The two top Japan news stories, according to Google news:

Japan lifts Olympics swimsuit ban
BBC News

Japanese swimmers will be allowed to wear cutting-edge swimsuits made by UK-based firm Speedo at the Beijing Olympics, officials have said.

The decision is a U-turn on a previous ruling that allowed only Japanese makes of swimwear to be used.

Swimmers wearing Speedo's LZR Racer suit have smashed 30 world records in previous months - the latest Japanese swimmer Kosuke Kitajima on Sunday...

Japan opposition to submit PM censure motion Wednesday

TOKYO, June 10 - Japan's main opposition party plans to submit a non-binding censure motion against Prime Minister Yasuo Fukuda in parliament on Wednesday in a bid to pile pressure on a leader whose public popularity has plunged.

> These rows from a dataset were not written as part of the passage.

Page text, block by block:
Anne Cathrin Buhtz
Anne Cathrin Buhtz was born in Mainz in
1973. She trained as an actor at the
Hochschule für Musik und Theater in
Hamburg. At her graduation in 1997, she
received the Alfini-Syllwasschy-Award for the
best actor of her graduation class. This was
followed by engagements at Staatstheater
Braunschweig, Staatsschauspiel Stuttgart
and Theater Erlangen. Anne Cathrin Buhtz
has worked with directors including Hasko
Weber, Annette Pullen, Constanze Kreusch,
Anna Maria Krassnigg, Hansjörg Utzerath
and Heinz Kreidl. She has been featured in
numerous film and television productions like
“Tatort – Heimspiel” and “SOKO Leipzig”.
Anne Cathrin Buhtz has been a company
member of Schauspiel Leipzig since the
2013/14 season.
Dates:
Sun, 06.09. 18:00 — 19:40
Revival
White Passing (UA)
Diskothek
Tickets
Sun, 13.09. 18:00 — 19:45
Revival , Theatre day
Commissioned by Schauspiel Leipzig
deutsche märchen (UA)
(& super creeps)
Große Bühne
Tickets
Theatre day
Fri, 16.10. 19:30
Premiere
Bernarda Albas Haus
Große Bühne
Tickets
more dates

The censure, likely to be adopted as opposition parties control the upper house, would be the first against a prime minister under a constitution drawn up over 60 years ago.

While embarrassing, it will not oblige him to resign or call an election.

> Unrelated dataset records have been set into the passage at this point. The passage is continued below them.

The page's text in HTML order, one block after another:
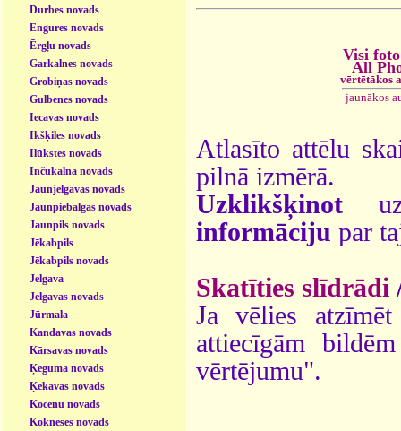
Durbes novads
Engures novads
Ērgļu novads
Garkalnes novads
Grobiņas novads
Gulbenes novads
Iecavas novads
Ikšķiles novads
Ilūkstes novads
Inčukalna novads
Jaunjelgavas novads
Jaunpiebalgas novads
Jaunpils novads
Jēkabpils
Jēkabpils novads
Jelgava
Jelgavas novads
Jūrmala
Kandavas novads
Kārsavas novads
Ķeguma novads
Ķekavas novads
Kocēnu novads
Kokneses novads
Visi
All
vērtētākos
jaunākos
Atlasīto attēlu
pilnā izmērā.
Uzklikšķinot
informāciju par
Skatīties slīdrādi
Ja vēlies
attiecīgām
vērtējumu".

Analysts say the opposition Democratic Party move would do little more than remind the public of Fukuda's weak leadership in the face of a divided parliament...

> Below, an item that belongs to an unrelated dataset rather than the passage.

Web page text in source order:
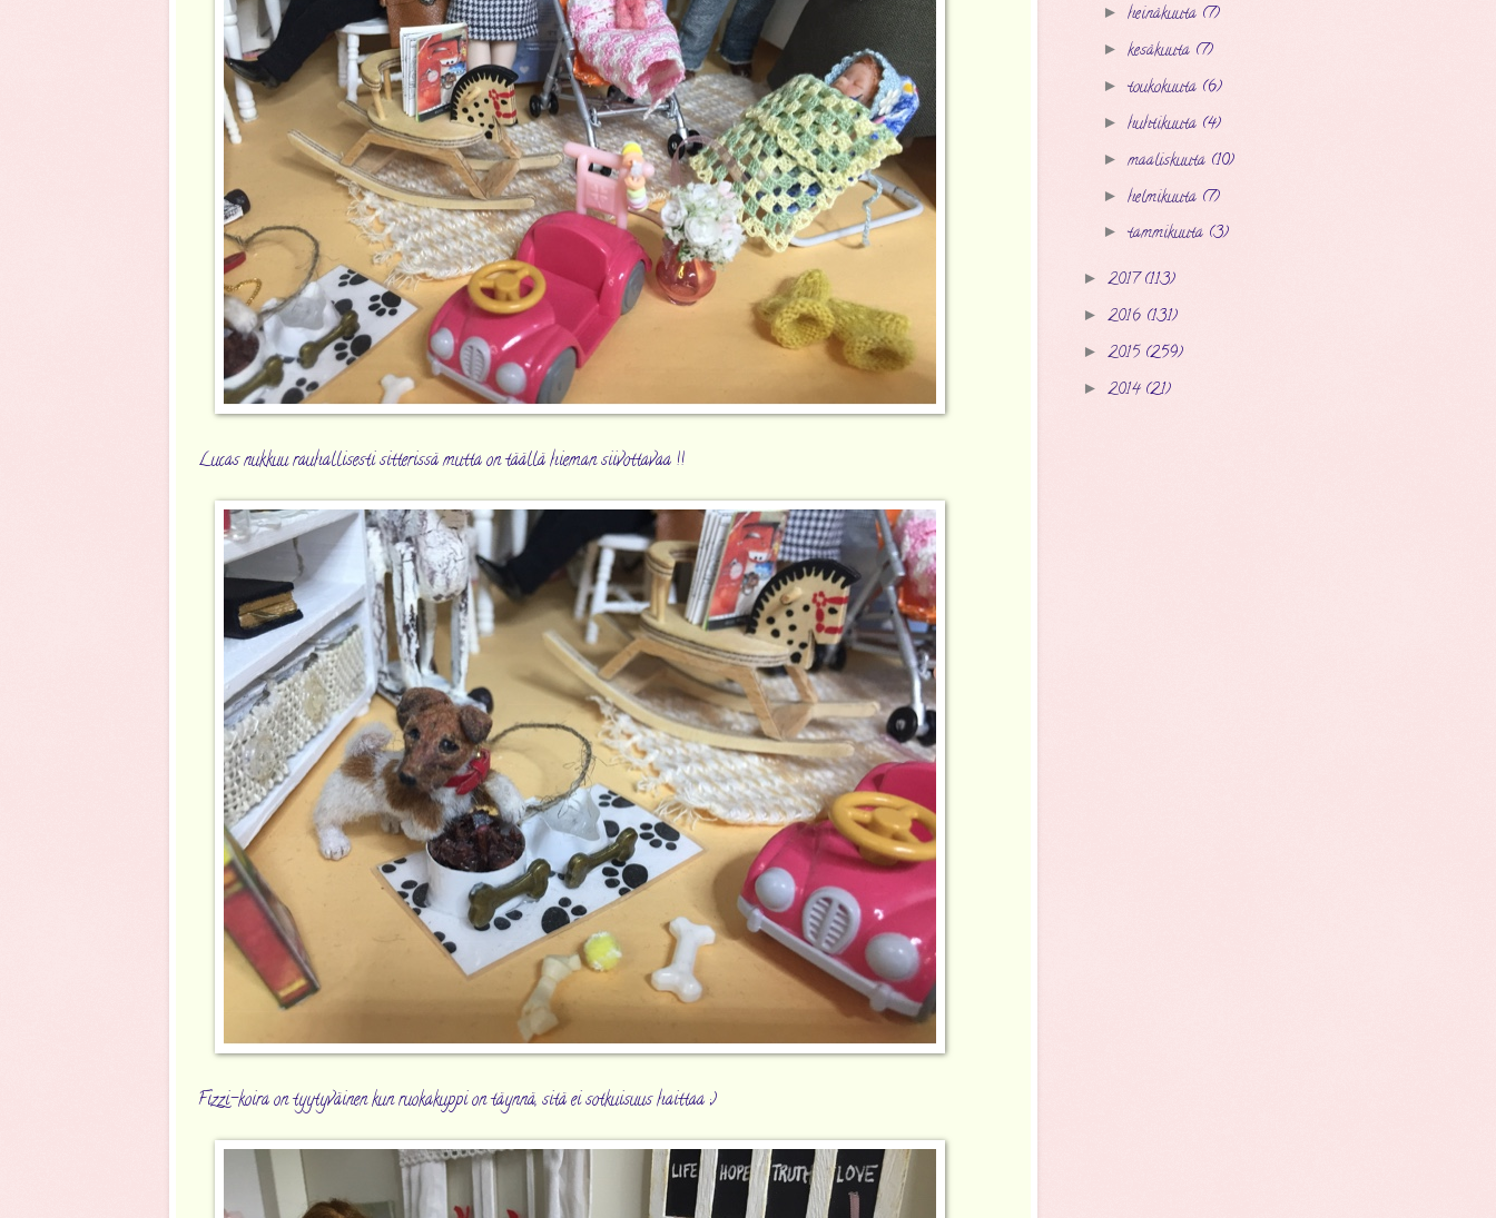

Come together in this morning's Sankei Shimbun cartoon:

Wearing a Speedo LZR suit with the word censure (monseki) on it, Democratic Party leader Ozawa Ichirō swears to his towel boy, DPJ #2 Hatoyama Yukio, "With this, the world's best performing suit on, I will show everyone my best performance!"

At which point rather than race each other, Ozawa and Prime Minister Fukuda Yasuo engage in a childish splash fight across the lane barriers.


My memory may be faulty but "performance" (pafōmansu) seems to have had interesting trajectory as a loan word. My impression is that it was originally borrowed from Business English and was used in a straightforward way, such as for "high performance" computing. It is now more commonly used in sarcastic double talk, playing with the alternate English meaning of performance (as in "putting on a performance")--so that a word that once indicated a well-directed focus on achievement is now used almost exclusively to mean the exact opposite: a pointless, content-free show.

One for the philologists and behavioral linguists.

1 comment:

Anonymous said...

Fascinating. Tidbits like these are great for us younger folk that didn't really get to see these words assimilated. Even so, the shot of Ozawa in a swimsuit might be enough for a chuckle.